Problem statement
Starting at the line with "Core Kubernetes and", copy each line through the last one below exactly as written, without any pictures.

━━━━━━━━━━━━━━━━━━━━━━━━━━━━━━

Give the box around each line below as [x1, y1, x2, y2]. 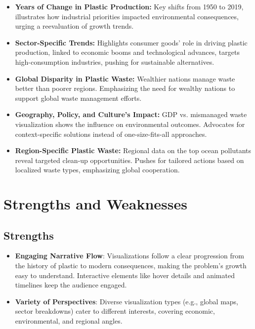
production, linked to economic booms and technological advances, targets [15, 47, 240, 57]
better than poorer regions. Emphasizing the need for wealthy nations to [15, 83, 235, 93]
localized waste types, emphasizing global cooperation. [15, 164, 180, 175]
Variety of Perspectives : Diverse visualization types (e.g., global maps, [15, 296, 238, 306]
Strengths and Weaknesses [3, 194, 187, 214]
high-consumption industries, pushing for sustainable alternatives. [15, 56, 214, 67]
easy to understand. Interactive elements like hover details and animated [15, 270, 235, 280]
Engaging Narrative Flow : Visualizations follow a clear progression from [15, 250, 244, 261]
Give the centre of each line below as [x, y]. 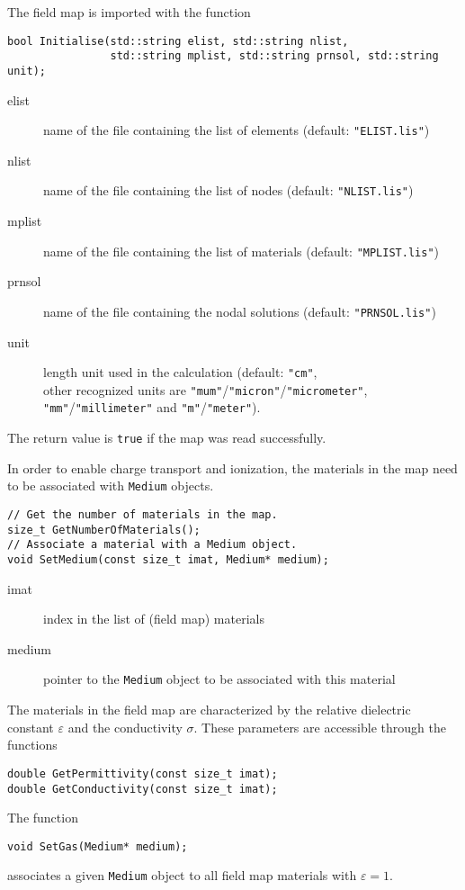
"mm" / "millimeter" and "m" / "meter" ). [152, 407]
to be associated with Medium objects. [111, 485]
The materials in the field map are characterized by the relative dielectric [209, 710]
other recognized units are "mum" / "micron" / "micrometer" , [206, 389]
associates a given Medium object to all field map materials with [182, 875]
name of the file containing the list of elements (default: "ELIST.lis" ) [237, 130]
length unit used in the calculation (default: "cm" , [180, 372]
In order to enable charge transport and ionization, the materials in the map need [232, 467]
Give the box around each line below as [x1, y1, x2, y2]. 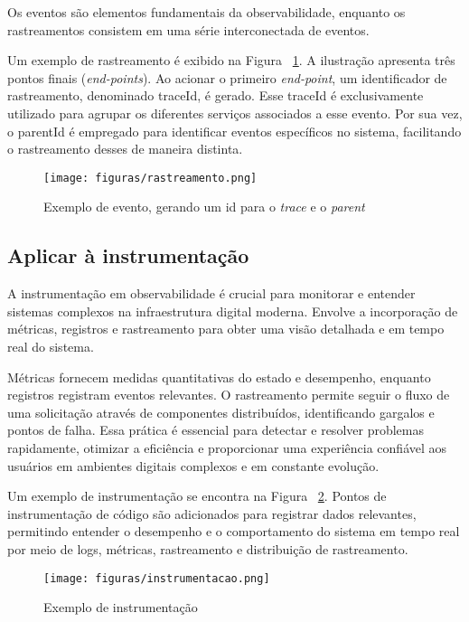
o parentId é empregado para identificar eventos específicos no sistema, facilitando [7, 121, 462, 140]
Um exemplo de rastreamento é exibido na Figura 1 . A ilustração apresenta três [7, 51, 455, 70]
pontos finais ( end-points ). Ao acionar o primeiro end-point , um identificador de [7, 68, 447, 87]
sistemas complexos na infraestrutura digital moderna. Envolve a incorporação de [7, 301, 458, 320]
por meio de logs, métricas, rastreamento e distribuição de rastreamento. [7, 539, 408, 558]
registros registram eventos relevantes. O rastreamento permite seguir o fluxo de [7, 385, 450, 404]
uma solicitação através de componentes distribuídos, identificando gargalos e [7, 402, 435, 421]
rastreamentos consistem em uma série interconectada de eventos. [7, 20, 370, 39]
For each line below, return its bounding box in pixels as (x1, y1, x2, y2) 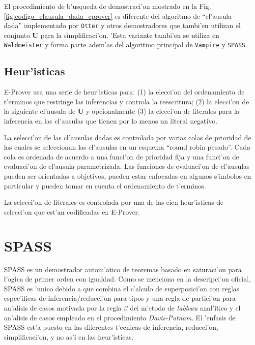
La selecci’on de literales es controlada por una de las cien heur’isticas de (4, 197, 224, 207)
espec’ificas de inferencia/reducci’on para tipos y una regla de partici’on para (4, 293, 236, 303)
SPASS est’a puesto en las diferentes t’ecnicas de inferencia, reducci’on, (4, 322, 218, 332)
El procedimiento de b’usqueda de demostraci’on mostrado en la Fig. (4, 1, 211, 11)
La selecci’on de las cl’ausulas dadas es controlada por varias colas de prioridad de (4, 132, 252, 142)
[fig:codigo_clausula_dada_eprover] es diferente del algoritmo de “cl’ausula (4, 10, 232, 21)
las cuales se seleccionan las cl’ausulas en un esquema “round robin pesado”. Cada (4, 142, 251, 152)
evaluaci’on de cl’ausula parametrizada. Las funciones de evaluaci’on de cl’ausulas (4, 161, 250, 171)
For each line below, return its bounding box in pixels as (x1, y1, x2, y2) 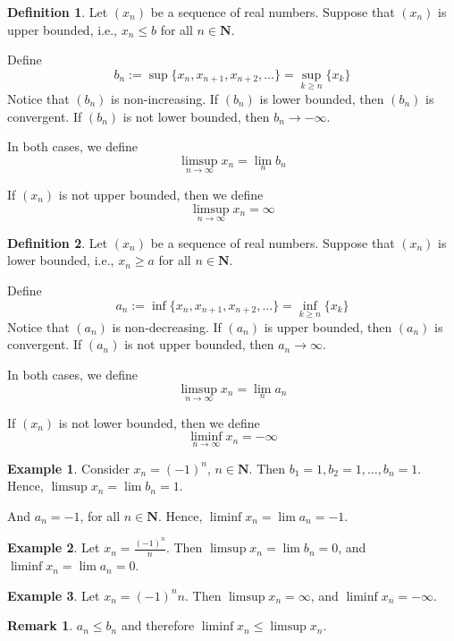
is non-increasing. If (111, 90, 219, 107)
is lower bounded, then (259, 90, 384, 107)
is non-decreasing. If (112, 317, 222, 336)
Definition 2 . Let (7, 233, 108, 252)
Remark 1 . (7, 616, 73, 635)
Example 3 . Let (7, 585, 100, 604)
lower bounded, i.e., (7, 251, 114, 269)
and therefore (121, 616, 195, 635)
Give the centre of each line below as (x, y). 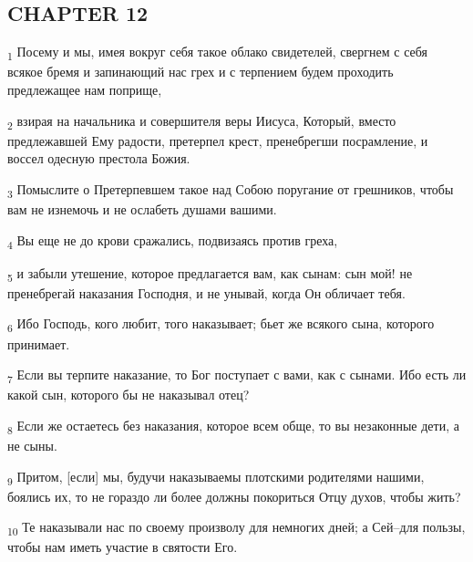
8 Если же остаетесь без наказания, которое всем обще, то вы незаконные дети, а (233, 426)
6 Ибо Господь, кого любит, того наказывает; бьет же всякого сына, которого (221, 325)
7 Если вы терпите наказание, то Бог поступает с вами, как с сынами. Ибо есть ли (237, 375)
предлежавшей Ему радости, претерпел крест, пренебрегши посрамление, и (218, 140)
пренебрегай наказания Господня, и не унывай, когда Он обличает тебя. (206, 292)
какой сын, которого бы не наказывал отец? (129, 395)
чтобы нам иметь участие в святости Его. (123, 547)
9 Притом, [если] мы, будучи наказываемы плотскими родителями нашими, (216, 477)
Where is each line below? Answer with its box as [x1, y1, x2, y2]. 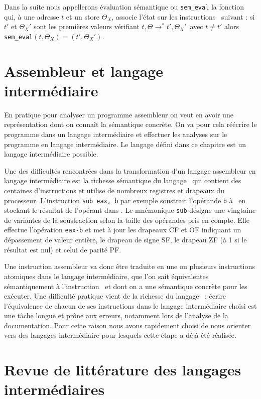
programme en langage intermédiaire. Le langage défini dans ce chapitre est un [4, 139, 246, 149]
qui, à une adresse [4, 11, 59, 22]
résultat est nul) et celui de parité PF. [4, 244, 121, 254]
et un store [66, 11, 100, 22]
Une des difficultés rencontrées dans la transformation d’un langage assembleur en [4, 165, 256, 176]
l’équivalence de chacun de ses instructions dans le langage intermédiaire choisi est [4, 300, 257, 311]
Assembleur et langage [4, 60, 163, 81]
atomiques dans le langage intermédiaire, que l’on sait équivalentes [4, 271, 209, 281]
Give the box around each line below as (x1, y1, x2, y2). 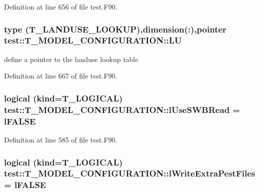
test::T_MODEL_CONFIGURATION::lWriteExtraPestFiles (4, 167, 255, 179)
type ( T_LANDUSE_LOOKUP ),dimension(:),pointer (4, 22, 226, 35)
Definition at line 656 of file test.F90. (4, 1, 117, 11)
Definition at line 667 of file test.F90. (4, 70, 117, 81)
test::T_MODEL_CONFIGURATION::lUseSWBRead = (4, 103, 240, 115)
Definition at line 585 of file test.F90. (4, 134, 117, 144)
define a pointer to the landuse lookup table (4, 53, 138, 64)
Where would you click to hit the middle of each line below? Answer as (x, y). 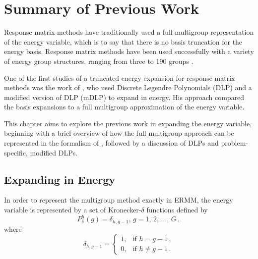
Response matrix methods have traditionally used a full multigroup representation (129, 32)
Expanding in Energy (60, 179)
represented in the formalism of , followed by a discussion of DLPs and (111, 143)
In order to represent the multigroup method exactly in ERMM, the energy (119, 200)
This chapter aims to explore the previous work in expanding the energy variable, (128, 123)
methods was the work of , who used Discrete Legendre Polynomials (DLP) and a (128, 87)
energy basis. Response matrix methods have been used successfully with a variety (129, 51)
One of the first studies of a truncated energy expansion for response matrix (120, 78)
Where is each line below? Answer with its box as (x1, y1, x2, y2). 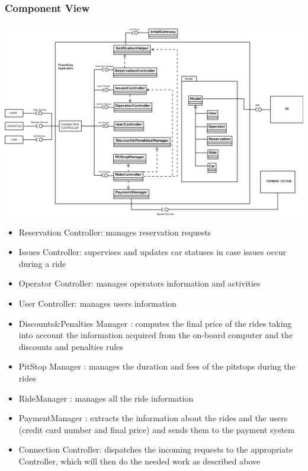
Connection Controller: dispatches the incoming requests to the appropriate (18, 443, 293, 456)
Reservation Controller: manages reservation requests (18, 225, 211, 238)
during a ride (18, 257, 66, 269)
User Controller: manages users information (18, 297, 177, 310)
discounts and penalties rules (18, 340, 123, 352)
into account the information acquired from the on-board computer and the (18, 329, 293, 341)
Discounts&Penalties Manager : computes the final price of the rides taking (18, 317, 292, 329)
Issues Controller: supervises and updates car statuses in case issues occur (18, 246, 287, 258)
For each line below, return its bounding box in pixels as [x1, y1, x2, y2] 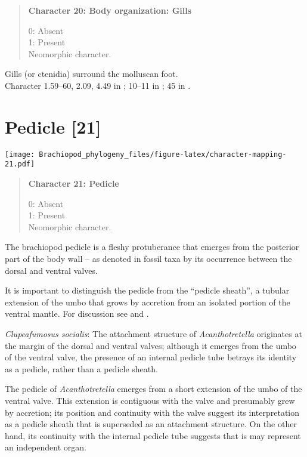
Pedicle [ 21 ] [5, 114, 101, 138]
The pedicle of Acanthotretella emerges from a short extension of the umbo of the [5, 382, 302, 395]
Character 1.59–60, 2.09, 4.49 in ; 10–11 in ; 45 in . [5, 79, 191, 91]
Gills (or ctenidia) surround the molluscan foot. [5, 67, 178, 80]
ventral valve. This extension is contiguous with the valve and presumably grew [5, 394, 295, 406]
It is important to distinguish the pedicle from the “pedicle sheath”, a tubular [5, 284, 290, 297]
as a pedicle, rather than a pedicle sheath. [5, 362, 158, 375]
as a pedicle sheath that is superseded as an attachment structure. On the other [5, 418, 297, 430]
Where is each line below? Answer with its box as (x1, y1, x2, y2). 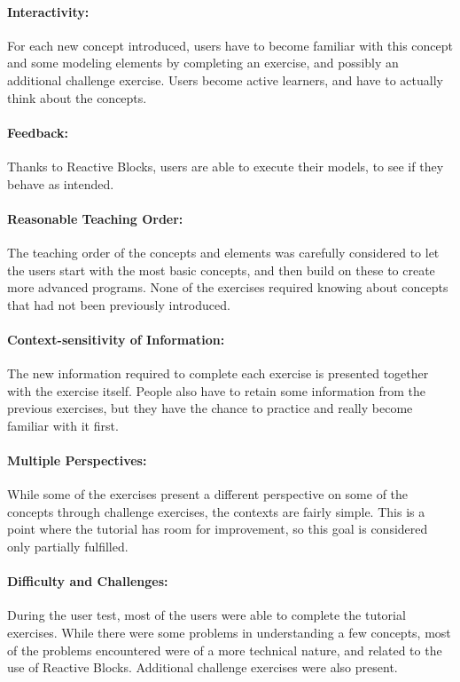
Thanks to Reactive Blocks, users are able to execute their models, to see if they (7, 156, 444, 175)
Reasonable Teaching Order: (7, 209, 183, 227)
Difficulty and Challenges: (7, 572, 168, 591)
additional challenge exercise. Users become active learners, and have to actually (7, 70, 443, 89)
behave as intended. (7, 174, 114, 193)
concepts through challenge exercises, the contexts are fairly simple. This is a (7, 502, 425, 520)
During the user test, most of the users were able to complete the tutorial (7, 606, 406, 624)
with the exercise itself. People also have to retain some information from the (7, 381, 425, 400)
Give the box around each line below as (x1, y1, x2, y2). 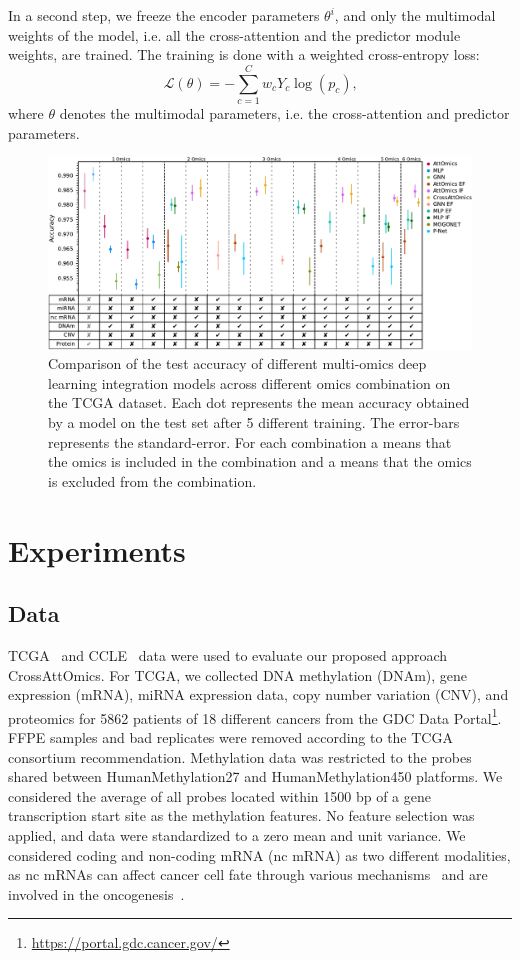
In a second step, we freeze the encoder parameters (8, 5, 320, 25)
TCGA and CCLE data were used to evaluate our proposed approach (8, 644, 448, 665)
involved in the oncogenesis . (8, 883, 185, 904)
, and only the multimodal (334, 5, 496, 25)
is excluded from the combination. (48, 470, 257, 491)
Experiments (8, 529, 186, 570)
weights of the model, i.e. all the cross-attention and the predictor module (8, 24, 461, 45)
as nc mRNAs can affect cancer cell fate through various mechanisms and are (8, 864, 488, 885)
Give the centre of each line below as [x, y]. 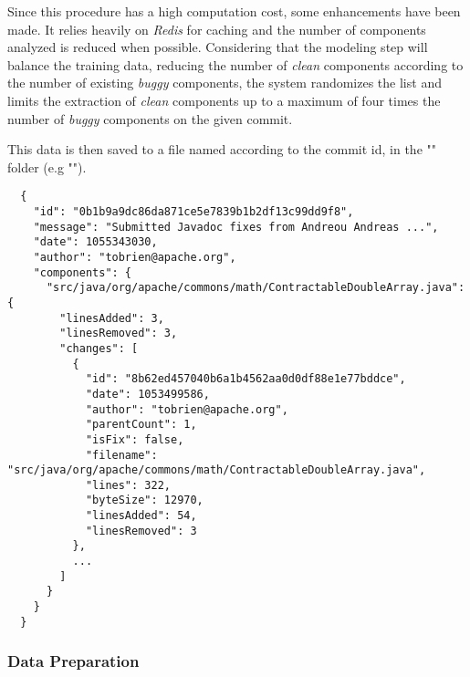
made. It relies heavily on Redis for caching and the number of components [217, 29]
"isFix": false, [135, 439]
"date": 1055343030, [95, 242]
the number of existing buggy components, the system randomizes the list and [225, 83]
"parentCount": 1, [141, 425]
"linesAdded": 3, [112, 318]
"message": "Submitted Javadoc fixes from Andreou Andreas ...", [236, 227]
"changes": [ [99, 348]
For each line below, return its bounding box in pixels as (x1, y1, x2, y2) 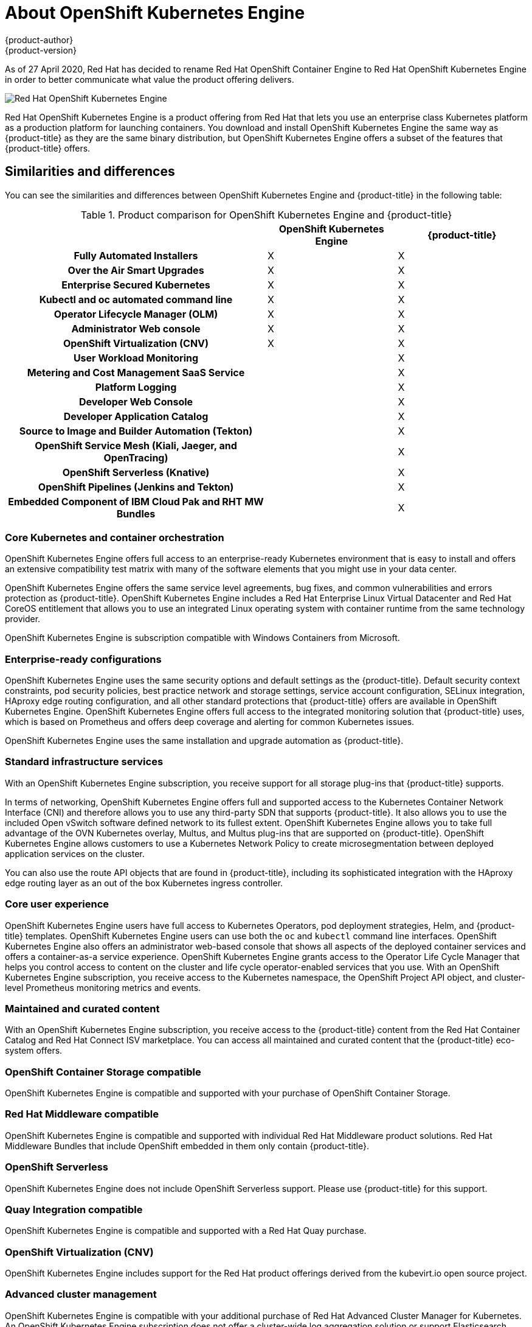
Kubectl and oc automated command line (39, 293, 233, 306)
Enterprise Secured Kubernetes (61, 278, 210, 291)
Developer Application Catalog (63, 410, 209, 422)
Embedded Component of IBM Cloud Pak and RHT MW (8, 495, 264, 508)
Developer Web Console (78, 395, 193, 408)
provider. (5, 614, 41, 625)
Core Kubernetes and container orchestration (5, 531, 224, 544)
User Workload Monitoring (73, 351, 199, 364)
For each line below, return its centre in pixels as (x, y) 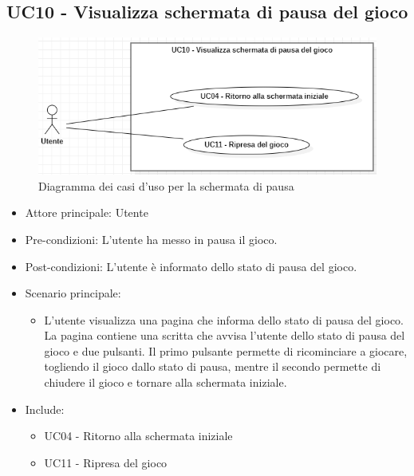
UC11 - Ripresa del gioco (106, 462)
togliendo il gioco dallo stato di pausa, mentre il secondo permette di (213, 366)
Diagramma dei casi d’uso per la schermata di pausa (166, 185)
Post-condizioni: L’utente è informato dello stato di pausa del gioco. (191, 266)
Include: (45, 409)
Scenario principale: (73, 293)
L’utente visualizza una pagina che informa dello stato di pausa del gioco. (224, 319)
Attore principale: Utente (87, 212)

━━━━━━━━━━━━━━━━━━━━━━━━━━━━━━

Reply
Core Kubernetes and container orchestration (5, 531, 224, 544)
User Workload Monitoring (73, 351, 199, 364)
For each line below, return its centre in pixels as (x, y) 
UC11 - Ripresa del gioco (106, 462)
togliendo il gioco dallo stato di pausa, mentre il secondo permette di (213, 366)
Diagramma dei casi d’uso per la schermata di pausa (166, 185)
Post-condizioni: L’utente è informato dello stato di pausa del gioco. (191, 266)
Include: (45, 409)
Scenario principale: (73, 293)
L’utente visualizza una pagina che informa dello stato di pausa del gioco. (224, 319)
Attore principale: Utente (87, 212)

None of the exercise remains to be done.